畳を送ったと言うことだけで、これまで世界が変わることを誰が信じられたでしょうか?
実は、この式典が終わってから、クムジュン村の柔道場を設置したヒラリースクールが、柔道を学校の必修科目として取り入れて、子供たちに礼節を学ばせようと話し合っているんです。実現したら500名いる全校生徒が皆、柔道から様々なことを学ぶようになるんです。
近い将来「柔道の村」としてクムジュン村が名前を残すようになってももはや不思議ではありません。私も歴史が変わる瞬間に立ち会っているのではないか、なんて事も感じています。

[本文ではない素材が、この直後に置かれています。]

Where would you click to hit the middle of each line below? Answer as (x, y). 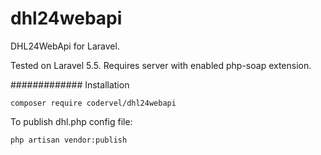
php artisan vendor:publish (69, 140)
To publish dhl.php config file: (71, 121)
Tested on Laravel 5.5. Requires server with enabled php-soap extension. (161, 65)
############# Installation (70, 84)
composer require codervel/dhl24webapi (93, 103)
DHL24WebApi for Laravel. (65, 46)
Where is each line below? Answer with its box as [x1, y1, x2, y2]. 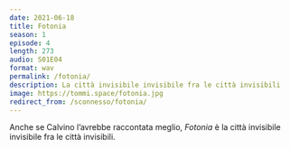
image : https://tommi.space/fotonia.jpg [9, 88, 164, 98]
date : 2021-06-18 [9, 13, 75, 23]
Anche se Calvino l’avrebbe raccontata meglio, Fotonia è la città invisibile [9, 122, 282, 133]
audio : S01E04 [9, 55, 63, 64]
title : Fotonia [9, 22, 67, 31]
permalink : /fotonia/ [9, 72, 91, 81]
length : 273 [9, 47, 54, 56]
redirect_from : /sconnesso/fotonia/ [9, 97, 147, 107]
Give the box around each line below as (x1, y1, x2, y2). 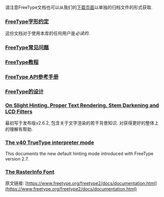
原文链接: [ (5, 180, 27, 186)
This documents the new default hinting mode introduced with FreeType (5, 150, 153, 156)
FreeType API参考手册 (5, 73, 59, 80)
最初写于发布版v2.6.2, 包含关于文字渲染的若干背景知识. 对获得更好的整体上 (5, 120, 159, 126)
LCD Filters (5, 108, 32, 115)
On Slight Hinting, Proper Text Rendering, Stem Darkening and (5, 101, 159, 108)
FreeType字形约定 (5, 18, 49, 25)
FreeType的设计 (5, 88, 44, 95)
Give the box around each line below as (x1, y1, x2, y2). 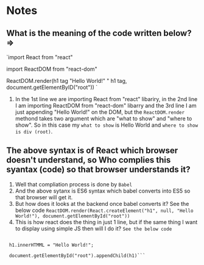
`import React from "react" (6, 54, 73, 61)
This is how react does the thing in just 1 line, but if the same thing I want (15, 218, 198, 225)
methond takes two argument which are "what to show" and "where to (15, 115, 192, 122)
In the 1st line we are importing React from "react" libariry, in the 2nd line (15, 96, 198, 102)
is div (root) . (15, 128, 53, 135)
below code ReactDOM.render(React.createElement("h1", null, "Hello (15, 207, 194, 214)
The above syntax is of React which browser (6, 146, 178, 156)
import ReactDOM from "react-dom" (6, 65, 97, 72)
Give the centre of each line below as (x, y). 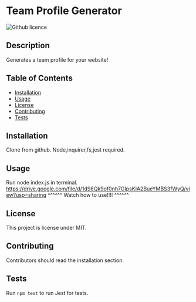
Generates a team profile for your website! (57, 59)
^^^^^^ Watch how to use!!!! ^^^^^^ (88, 195)
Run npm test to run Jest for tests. (47, 293)
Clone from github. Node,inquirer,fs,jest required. (65, 150)
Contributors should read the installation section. (65, 260)
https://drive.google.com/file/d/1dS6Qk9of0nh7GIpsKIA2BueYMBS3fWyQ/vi (98, 189)
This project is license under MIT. (46, 228)
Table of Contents (40, 78)
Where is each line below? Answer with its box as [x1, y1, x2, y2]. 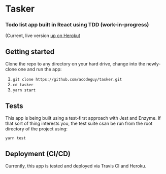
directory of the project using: [5, 126, 68, 132]
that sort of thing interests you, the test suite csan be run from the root [5, 120, 153, 127]
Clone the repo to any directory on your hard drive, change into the [5, 61, 146, 67]
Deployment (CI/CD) [5, 149, 71, 158]
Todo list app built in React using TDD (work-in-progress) [5, 21, 149, 28]
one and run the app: [18, 66, 62, 73]
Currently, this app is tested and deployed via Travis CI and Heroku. [5, 163, 147, 169]
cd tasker [12, 82, 34, 88]
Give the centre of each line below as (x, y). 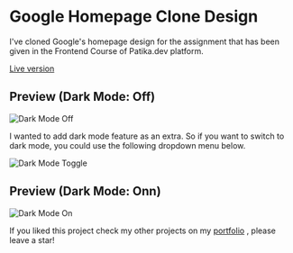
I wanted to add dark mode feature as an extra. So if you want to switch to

他にもエベレスト柔道のこれからについて大きなプロジェクトが3つほどあります。そして、私の所見だけでなく、エベレスト柔道のコーチのカジ先生やエベレストの住民の人たちの想いを混ぜて書かせてください。
一つ目は、エベレスト柔道の良さを世界中の人が感じやすいように『エベレスト柔道ツアー』を作り、世界中の柔道家がエベレストに集い、柔道で交流ができるような場所にしたいと考えております。2022年7月現在、ヨーロッパからの柔道家が2名、エベレスト柔道クラブに行き、3週間滞在すると決まっております。このように世界中から柔道家が憧れの地として訪れるようになり、世界中の柔道の想いを集め、共有する場所になるようにしたいです。

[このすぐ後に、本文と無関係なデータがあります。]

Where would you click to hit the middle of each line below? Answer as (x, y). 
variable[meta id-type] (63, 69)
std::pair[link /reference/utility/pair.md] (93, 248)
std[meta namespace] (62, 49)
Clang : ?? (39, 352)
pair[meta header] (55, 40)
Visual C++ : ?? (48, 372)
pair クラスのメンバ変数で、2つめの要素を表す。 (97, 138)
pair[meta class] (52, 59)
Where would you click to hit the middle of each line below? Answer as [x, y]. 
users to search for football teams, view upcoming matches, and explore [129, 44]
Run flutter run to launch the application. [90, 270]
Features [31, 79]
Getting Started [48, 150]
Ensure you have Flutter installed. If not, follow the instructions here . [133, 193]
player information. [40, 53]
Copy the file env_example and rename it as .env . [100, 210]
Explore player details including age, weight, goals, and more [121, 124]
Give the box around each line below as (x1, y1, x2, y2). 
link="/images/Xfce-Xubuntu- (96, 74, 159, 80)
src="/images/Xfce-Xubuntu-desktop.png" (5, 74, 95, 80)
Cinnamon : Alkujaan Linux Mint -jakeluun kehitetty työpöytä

二つ目は、エベレストに畳を敷き詰められる大きな武道館を作ることです。現在は学校のホールを利用させてもらい、そこに畳を敷き詰めているのですが、しっかりとした武道館を作ることで、より柔道する環境を整えることができればと考えています。
そして世界中の柔道家やアスリートたちが高地トレーニングの場所として利用するようになれば、エベレストの人たちにとってだけでなく、世界中の人たちに価値を提供できるようになると思っています。

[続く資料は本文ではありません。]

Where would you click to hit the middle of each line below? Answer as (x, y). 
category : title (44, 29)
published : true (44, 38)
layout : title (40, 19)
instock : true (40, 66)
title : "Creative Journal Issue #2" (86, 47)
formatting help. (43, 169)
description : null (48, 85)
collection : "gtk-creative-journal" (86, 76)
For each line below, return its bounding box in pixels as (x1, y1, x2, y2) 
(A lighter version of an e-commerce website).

実は標高3790mのクムジュン村ですと、アスリートが高地トレーニングをする場所としては高地過ぎてしまうという難点もあり、現在、場所や予算などを模索中です。
そして三つ目は世界一高い場所という地の利を活かして、標高3790mのクムジュン村を舞台にして『世界一高い柔道大会』を開きたいと考えております。
観光業がメインのネパールという国で新しく「スポーツツーリズム」という文化を根付かせたいです。登山のために山を登りにくるのでなく、柔道やトレーニングのために山を登りにくることで、今度は山だけでなく、エベレストで暮らす人々に光が当たるようにしたいと思っています。
もちろん、エベレストが舞台になった暁には、負けるつもりはありません。エベレストの子供たちが優勝してメダルを獲得するというのが私たちの大きな夢です。
最後に・・・
私もモンジョ村のエベレスト柔道の建設の初期からここまで携わらせてもらい、この「エベレスト柔道」というが一つの大きな登山なのだろうと思っています。
エベレスト道場の建設も、登山をするかのように、ゆっくりとゆっくりと時間をかけながらここまで登ってきました。もちろんこの活動をする上で疲れや困難などもあるのですが、やはり子供たちが柔道衣を着て、微笑んでいる姿、「将来は柔道の先生になるんだ」って語ってくれる子供たちの言葉、その一つ一つが私にとっては、山から眺める絶景で、これまで幾度となく壮大な景色を見てこられたのだと思っています。
今私が立っているところは、まだ頂上までの中腹くらいでしょうか。これからも登山のように急がず、ゆっくり登っていきたいです。
「山はこれ以上大きくならないが、私たちはもっと成長できる」
この言葉は世界で初めてエベレストに登頂したエドモンド・ヒラリー氏の言葉です。
私たちは今回クムジュン村のエベレスト柔道クラブの落成式典を5月29日に設定しました。
これはヒラリー氏が初めてエベレストに登頂した1953年5月29日を敬して、私たちも世界一の頂きに登ろうと想いを込めたものです。
「山はこれ以上大きくならないが、私たちはもっと成長できる」
ヒラリー氏がエベレストに登頂した日に、私たちもこの言葉を噛み締め、世界一高い場所から「柔道」を通して私たちはもっと成長していきます。